Grounding DINO is an **open-set object detector** that combines vision and language understanding:

- **Zero-shot detection**: Detect objects without training on specific classes
- **Text-based queries**: Describe what you want to detect (e.g., "a pothole. a crack. a manhole cover.")
- **No training required**: Works out of the box with natural language prompts
- **State-of-the-art**: 52.5 AP on COCO zero-shot

## Grounding DINO vs YOLOv8

| Feature | Grounding DINO | YOLOv8 |
|---------|----------------|--------|
| Detection approach | Zero-shot with text prompts | Trained on specific classes |
| Training required | No | Yes (on labeled data) |
| Flexibility | Detect anything with text | Limited to trained classes |
| Speed | Slower (~10-20 FPS) | Faster (~100+ FPS) |
| Accuracy (trained domain) | Lower | Higher |
| Accuracy (new domains) | Better generalization | Requires fine-tuning |
| Use case | Exploration, prototyping, rare objects | Production, real-time systems |

**When to use Grounding DINO:**
- Quick prototyping without labeled data
- Detecting rare defect types
- Exploring new road damage categories
- Research and experimentation

**When to use YOLOv8:**
- Production deployment with labeled data
- Real-time processing requirements
- Higher accuracy on known defect types

## 1. Setup and Installation

In [None]:
# Install required packages
!pip install transformers torch torchvision
!pip install pillow opencv-python matplotlib numpy
!pip install timm  # Required for Grounding DINO

In [None]:
# Import libraries
import torch
from transformers import AutoProcessor, AutoModelForZeroShotObjectDetection
from PIL import Image, ImageDraw, ImageFont
import requests
import matplotlib.pyplot as plt
import numpy as np
import cv2
from pathlib import Path

# Check if GPU is available
device = "cuda" if torch.cuda.is_available() else "cpu"
print(f"Using device: {device}")
print(f"PyTorch version: {torch.__version__}")

## 2. Load Grounding DINO Model

Available model sizes:
- `IDEA-Research/grounding-dino-tiny` - Fastest, lower accuracy
- `IDEA-Research/grounding-dino-base` - Balanced (recommended)

In [None]:
# Load model and processor
model_id = "IDEA-Research/grounding-dino-tiny"
# model_id = "IDEA-Research/grounding-dino-base"  # Use this for better accuracy

print(f"Loading {model_id}...")
processor = AutoProcessor.from_pretrained(model_id)
model = AutoModelForZeroShotObjectDetection.from_pretrained(model_id).to(device)
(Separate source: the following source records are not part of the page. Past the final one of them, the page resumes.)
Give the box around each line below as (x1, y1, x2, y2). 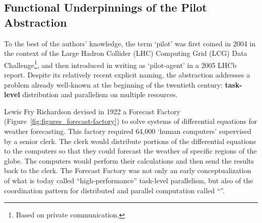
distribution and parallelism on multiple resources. (22, 89, 178, 100)
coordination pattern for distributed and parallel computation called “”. (4, 185, 225, 195)
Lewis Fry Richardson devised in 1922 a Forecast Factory (4, 106, 180, 116)
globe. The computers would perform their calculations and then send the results (4, 155, 254, 166)
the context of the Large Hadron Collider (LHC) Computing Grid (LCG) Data (4, 48, 247, 58)
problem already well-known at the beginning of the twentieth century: (4, 79, 223, 90)
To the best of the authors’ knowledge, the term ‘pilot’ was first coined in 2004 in (4, 38, 255, 48)
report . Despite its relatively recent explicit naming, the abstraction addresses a (4, 69, 250, 80)
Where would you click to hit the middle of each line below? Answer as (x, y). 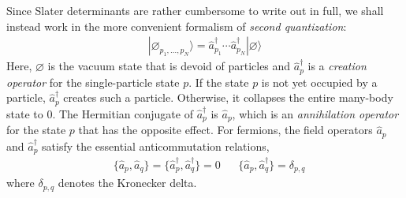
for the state (36, 130)
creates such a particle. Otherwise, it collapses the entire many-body (228, 97)
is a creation (337, 66)
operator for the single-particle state (93, 82)
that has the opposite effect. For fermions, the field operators (225, 130)
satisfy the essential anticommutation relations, (156, 146)
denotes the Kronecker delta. (127, 183)
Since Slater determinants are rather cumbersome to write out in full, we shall (195, 10)
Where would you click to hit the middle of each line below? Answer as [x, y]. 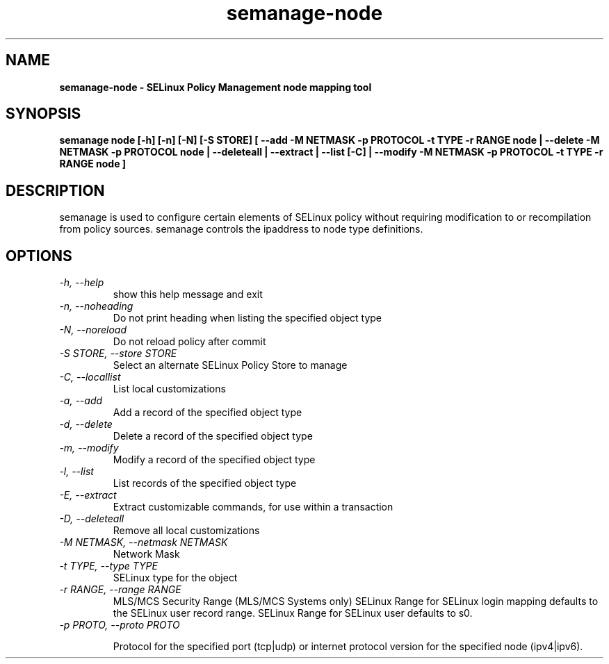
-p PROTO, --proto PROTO [120, 625]
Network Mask [146, 554]
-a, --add [81, 401]
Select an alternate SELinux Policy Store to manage [230, 365]
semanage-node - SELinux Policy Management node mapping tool [216, 87]
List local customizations [169, 389]
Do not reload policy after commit [189, 342]
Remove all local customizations [186, 531]
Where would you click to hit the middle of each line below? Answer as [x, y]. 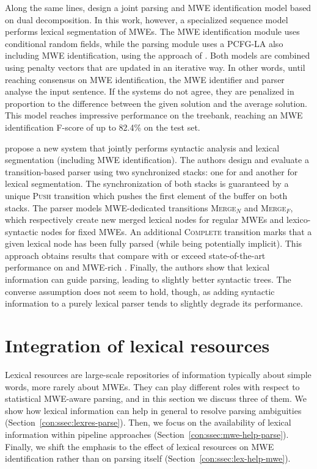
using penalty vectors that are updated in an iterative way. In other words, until [155, 67]
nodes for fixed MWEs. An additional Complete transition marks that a [177, 231]
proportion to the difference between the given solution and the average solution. [156, 103]
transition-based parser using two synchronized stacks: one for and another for [151, 171]
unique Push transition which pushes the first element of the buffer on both [146, 195]
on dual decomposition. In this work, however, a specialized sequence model [147, 19]
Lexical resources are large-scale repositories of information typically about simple [158, 374]
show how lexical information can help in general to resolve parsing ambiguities [153, 410]
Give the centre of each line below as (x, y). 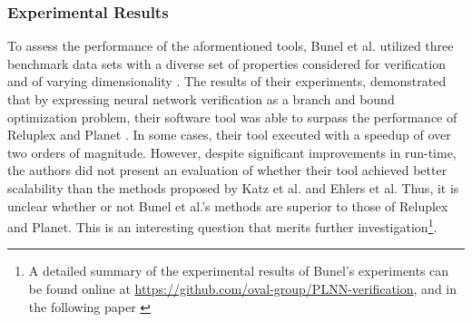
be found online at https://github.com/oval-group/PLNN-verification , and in (243, 288)
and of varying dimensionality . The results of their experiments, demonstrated (227, 81)
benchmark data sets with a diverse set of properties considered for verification (226, 63)
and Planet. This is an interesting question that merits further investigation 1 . (222, 225)
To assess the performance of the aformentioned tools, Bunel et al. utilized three (231, 46)
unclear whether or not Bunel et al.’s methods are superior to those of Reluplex (228, 205)
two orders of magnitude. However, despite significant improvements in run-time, (232, 152)
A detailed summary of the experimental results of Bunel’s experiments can (239, 271)
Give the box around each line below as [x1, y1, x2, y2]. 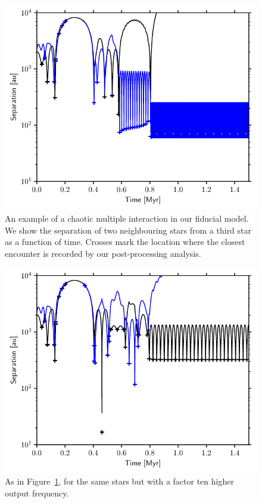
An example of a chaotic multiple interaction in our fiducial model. [5, 212, 249, 224]
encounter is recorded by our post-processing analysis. [5, 247, 201, 259]
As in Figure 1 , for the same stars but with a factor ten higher [5, 475, 234, 488]
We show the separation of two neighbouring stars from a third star [5, 223, 252, 236]
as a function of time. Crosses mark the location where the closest [5, 235, 245, 248]
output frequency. [5, 486, 69, 499]
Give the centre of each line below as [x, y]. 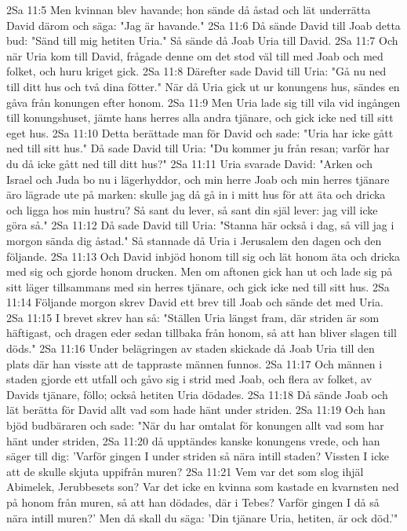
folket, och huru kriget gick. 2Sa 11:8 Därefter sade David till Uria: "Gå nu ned [196, 71]
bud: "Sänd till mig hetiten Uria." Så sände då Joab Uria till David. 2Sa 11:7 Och [202, 40]
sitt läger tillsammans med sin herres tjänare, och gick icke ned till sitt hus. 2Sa [198, 286]
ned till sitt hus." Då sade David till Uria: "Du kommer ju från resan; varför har [198, 148]
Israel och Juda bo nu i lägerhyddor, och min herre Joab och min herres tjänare [198, 179]
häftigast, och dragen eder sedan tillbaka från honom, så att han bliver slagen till [202, 333]
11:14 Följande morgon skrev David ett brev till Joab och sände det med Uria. [195, 302]
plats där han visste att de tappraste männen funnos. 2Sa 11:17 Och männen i [194, 363]
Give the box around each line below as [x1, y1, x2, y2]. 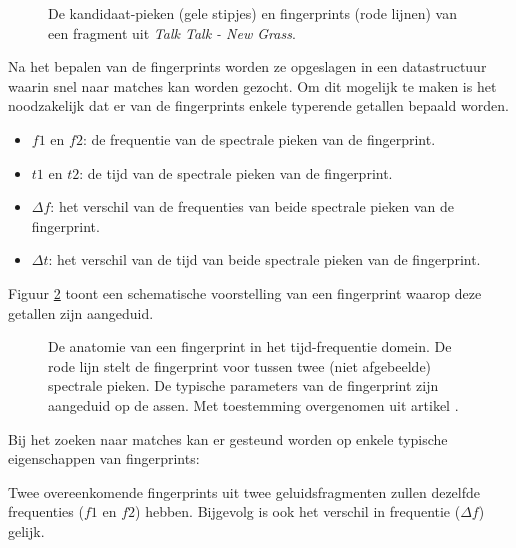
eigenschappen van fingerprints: [8, 448, 200, 469]
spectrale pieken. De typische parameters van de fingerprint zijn [48, 375, 439, 396]
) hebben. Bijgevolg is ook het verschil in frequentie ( [135, 501, 461, 522]
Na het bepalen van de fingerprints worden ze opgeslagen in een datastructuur [8, 56, 487, 77]
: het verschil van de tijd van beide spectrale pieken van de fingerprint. [48, 249, 481, 270]
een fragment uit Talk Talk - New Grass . [48, 22, 296, 43]
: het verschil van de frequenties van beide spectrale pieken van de [50, 196, 454, 217]
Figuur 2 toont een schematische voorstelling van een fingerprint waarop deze [8, 282, 482, 303]
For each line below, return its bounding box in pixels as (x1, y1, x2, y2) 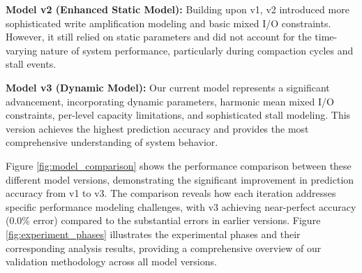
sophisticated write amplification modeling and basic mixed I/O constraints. (6, 15, 331, 30)
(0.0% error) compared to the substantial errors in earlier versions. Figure (6, 213, 321, 228)
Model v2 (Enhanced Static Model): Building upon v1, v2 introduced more (6, 2, 349, 16)
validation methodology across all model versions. (6, 254, 217, 269)
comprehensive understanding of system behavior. (6, 135, 218, 149)
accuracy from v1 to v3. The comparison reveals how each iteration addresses (6, 186, 336, 200)
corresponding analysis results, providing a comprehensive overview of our (6, 240, 322, 255)
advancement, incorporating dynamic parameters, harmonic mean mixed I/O (6, 94, 334, 108)
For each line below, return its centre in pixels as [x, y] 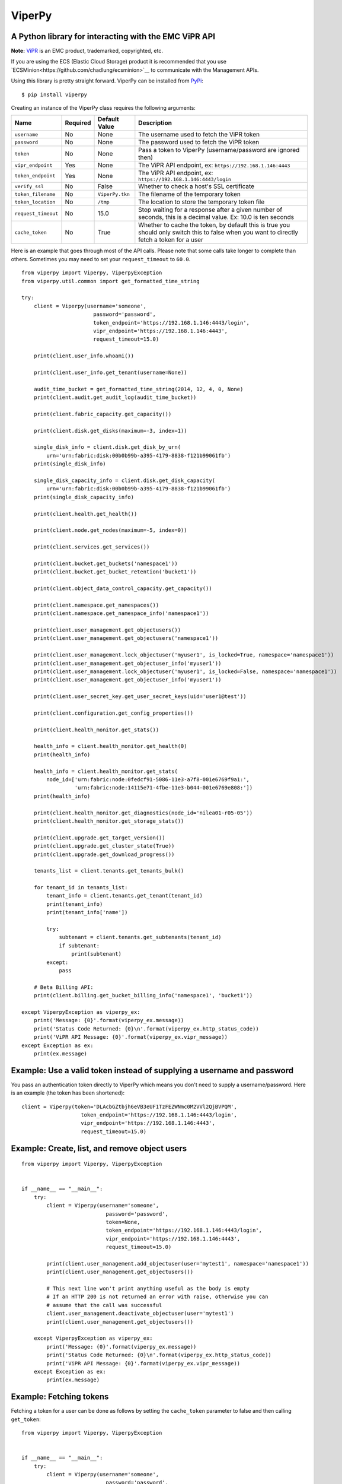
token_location [35, 202]
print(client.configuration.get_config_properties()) [114, 713]
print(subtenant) [96, 954]
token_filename [35, 194]
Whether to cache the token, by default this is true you [214, 225]
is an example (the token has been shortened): [68, 1093]
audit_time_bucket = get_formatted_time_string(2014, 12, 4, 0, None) [138, 389]
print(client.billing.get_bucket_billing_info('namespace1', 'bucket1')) [143, 995]
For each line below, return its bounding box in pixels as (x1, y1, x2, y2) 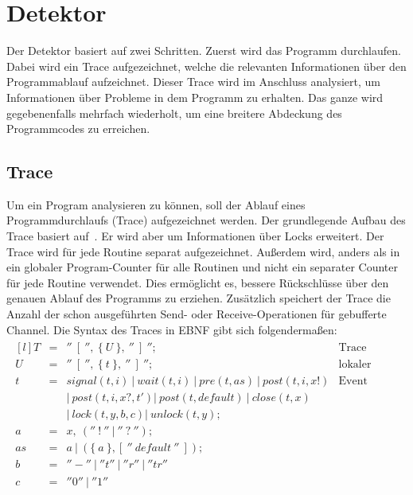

print("Model loaded successfully!")

## 3. Define Road Defect Text Prompts

Grounding DINO uses natural language to describe what to detect. Use **periods** to separate different object types.

In [None]:
# Define text prompts for road defects
# Format: Use periods (.) to separate different objects

# Option 1: Simple class names
text_prompt_simple = "pothole. crack. manhole cover. patch."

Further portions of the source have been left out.